→ YOUR ASSIGNMENT
Under this line are records; the part from the line containing "Give the centre" through the line containing "betreut durch: (59, 275)" should be repeated exactly. Please exclude pictures.

===== THE INPUT =====

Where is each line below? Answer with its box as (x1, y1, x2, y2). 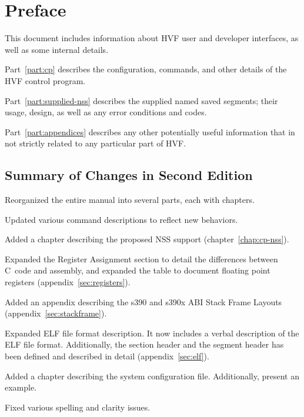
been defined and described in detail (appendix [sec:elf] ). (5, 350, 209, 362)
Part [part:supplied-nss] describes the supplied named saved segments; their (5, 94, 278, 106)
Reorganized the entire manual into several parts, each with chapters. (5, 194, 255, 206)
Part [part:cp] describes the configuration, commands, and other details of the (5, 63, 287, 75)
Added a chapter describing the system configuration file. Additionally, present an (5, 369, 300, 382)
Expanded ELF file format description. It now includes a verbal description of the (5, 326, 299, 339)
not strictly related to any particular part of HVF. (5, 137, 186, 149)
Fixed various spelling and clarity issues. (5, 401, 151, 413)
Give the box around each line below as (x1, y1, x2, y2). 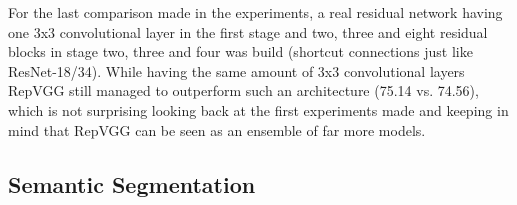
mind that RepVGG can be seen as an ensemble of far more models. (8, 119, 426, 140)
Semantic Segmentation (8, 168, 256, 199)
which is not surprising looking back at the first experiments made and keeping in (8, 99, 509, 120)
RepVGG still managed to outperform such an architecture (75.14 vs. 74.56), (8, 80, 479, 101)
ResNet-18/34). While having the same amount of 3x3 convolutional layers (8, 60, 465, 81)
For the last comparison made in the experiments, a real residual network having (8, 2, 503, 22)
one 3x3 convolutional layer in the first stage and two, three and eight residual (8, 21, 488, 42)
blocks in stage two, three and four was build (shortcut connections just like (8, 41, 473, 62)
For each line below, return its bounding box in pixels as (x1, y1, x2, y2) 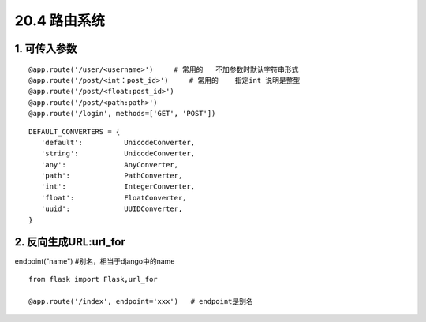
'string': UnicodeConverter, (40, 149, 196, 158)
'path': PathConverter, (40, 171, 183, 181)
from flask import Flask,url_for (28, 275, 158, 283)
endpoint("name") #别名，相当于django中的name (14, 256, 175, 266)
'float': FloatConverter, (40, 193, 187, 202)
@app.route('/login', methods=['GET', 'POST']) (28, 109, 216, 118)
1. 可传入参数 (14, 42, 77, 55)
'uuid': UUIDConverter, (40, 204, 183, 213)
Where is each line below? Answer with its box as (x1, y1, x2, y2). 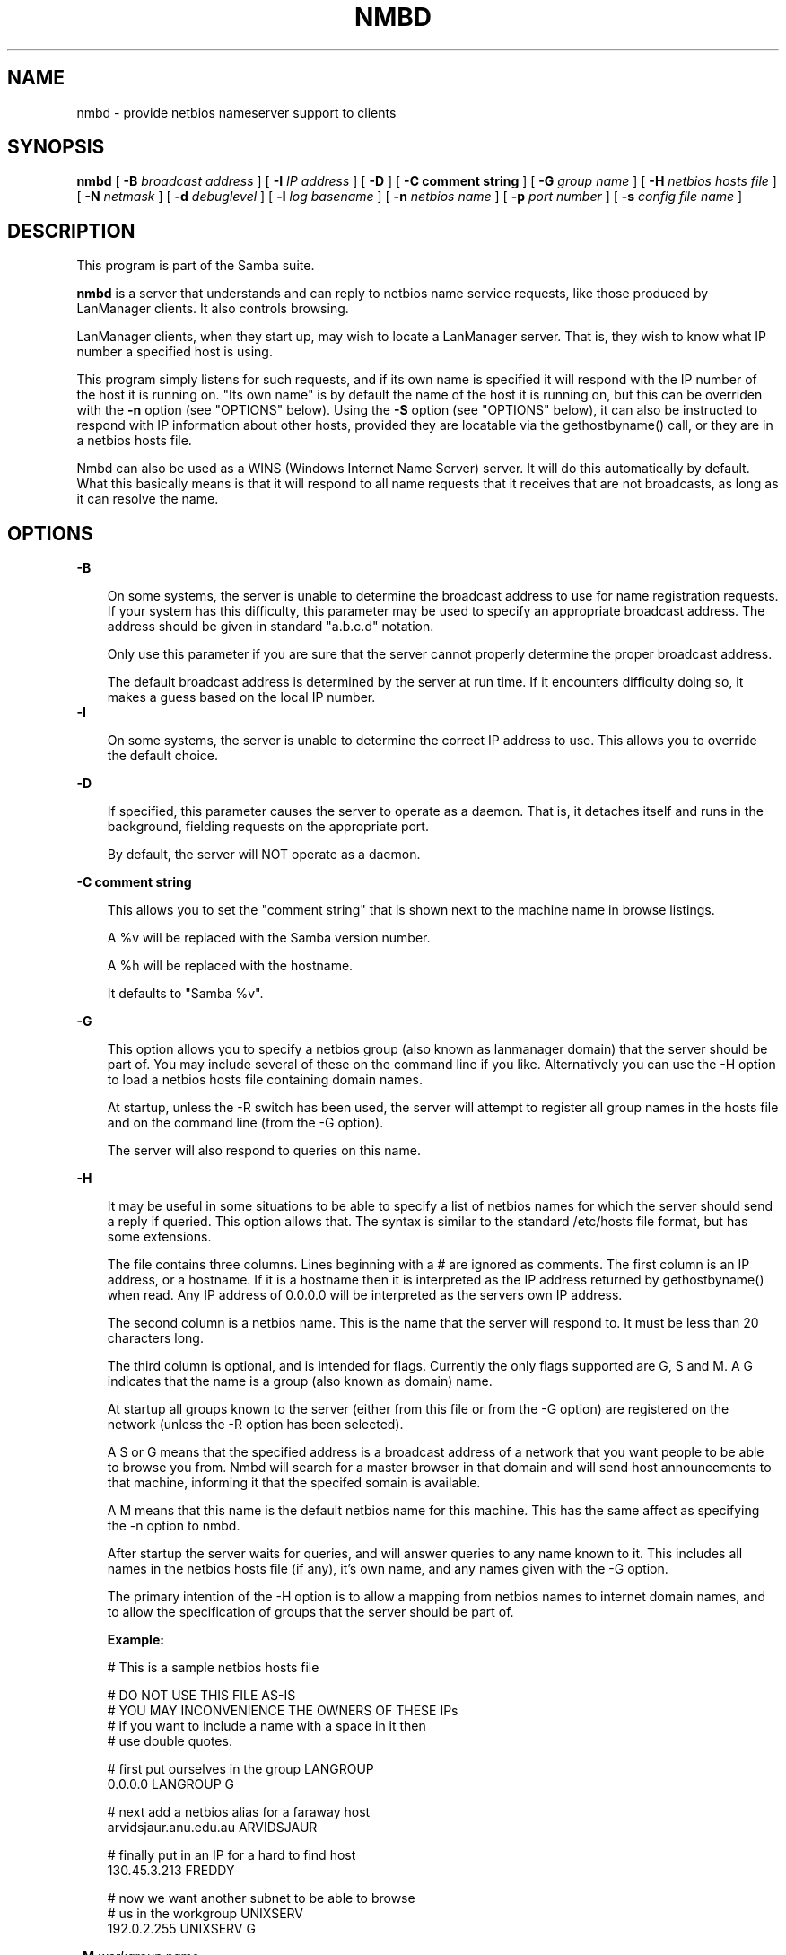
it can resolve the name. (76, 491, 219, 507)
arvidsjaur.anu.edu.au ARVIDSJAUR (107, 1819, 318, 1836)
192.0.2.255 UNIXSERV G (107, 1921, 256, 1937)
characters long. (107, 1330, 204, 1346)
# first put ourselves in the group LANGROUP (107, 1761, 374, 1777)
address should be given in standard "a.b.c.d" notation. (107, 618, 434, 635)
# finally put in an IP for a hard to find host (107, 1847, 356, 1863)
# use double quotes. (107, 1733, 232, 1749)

=====
===== THE INPUT =====

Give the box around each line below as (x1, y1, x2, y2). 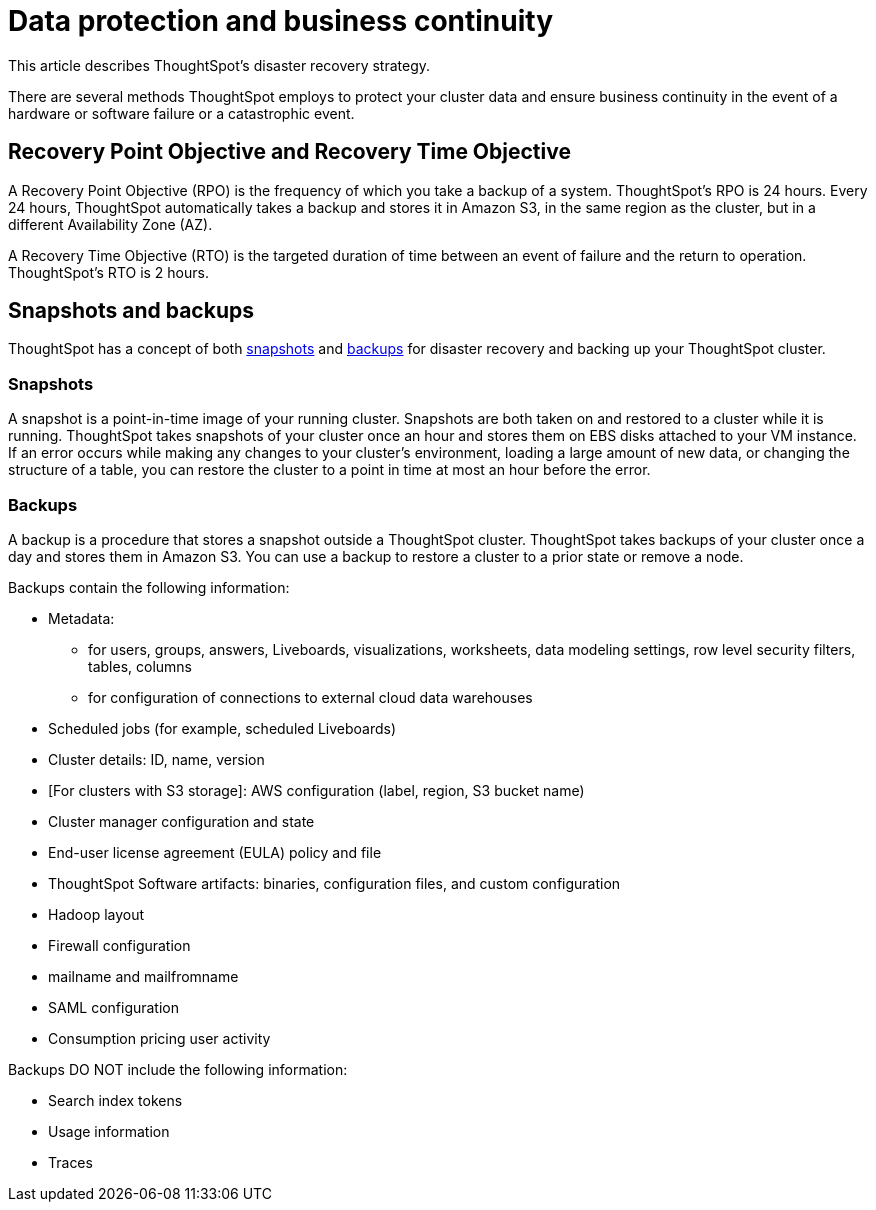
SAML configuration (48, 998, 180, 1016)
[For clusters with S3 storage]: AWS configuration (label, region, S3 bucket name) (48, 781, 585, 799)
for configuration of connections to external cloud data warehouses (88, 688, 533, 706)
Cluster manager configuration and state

=====
===== THE INPUT =====

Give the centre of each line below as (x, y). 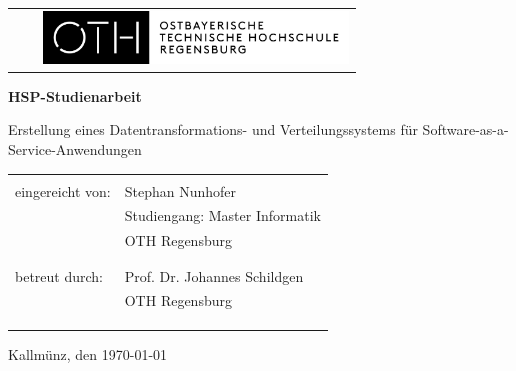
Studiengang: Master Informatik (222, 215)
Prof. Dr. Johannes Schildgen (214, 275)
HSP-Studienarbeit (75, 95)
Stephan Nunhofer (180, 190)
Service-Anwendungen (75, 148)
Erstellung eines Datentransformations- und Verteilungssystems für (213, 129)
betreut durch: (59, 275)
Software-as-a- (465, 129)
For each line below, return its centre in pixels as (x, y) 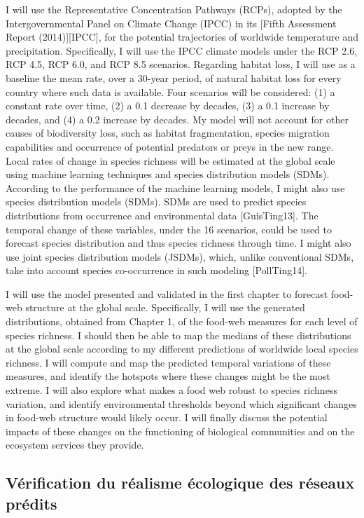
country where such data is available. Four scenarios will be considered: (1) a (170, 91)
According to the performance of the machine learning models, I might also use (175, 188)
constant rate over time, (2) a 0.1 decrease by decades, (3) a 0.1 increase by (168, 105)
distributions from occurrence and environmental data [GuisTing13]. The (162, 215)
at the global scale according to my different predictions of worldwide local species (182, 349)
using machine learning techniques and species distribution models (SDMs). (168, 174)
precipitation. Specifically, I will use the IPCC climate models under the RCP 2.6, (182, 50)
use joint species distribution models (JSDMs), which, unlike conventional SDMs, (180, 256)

=====

→ WRITTEN RESPONSE
Give the centre of each line below as (x, y). 
Studiengang: Master Informatik (222, 215)
Prof. Dr. Johannes Schildgen (214, 275)
HSP-Studienarbeit (75, 95)
Stephan Nunhofer (180, 190)
Service-Anwendungen (75, 148)
Erstellung eines Datentransformations- und Verteilungssystems für (213, 129)
betreut durch: (59, 275)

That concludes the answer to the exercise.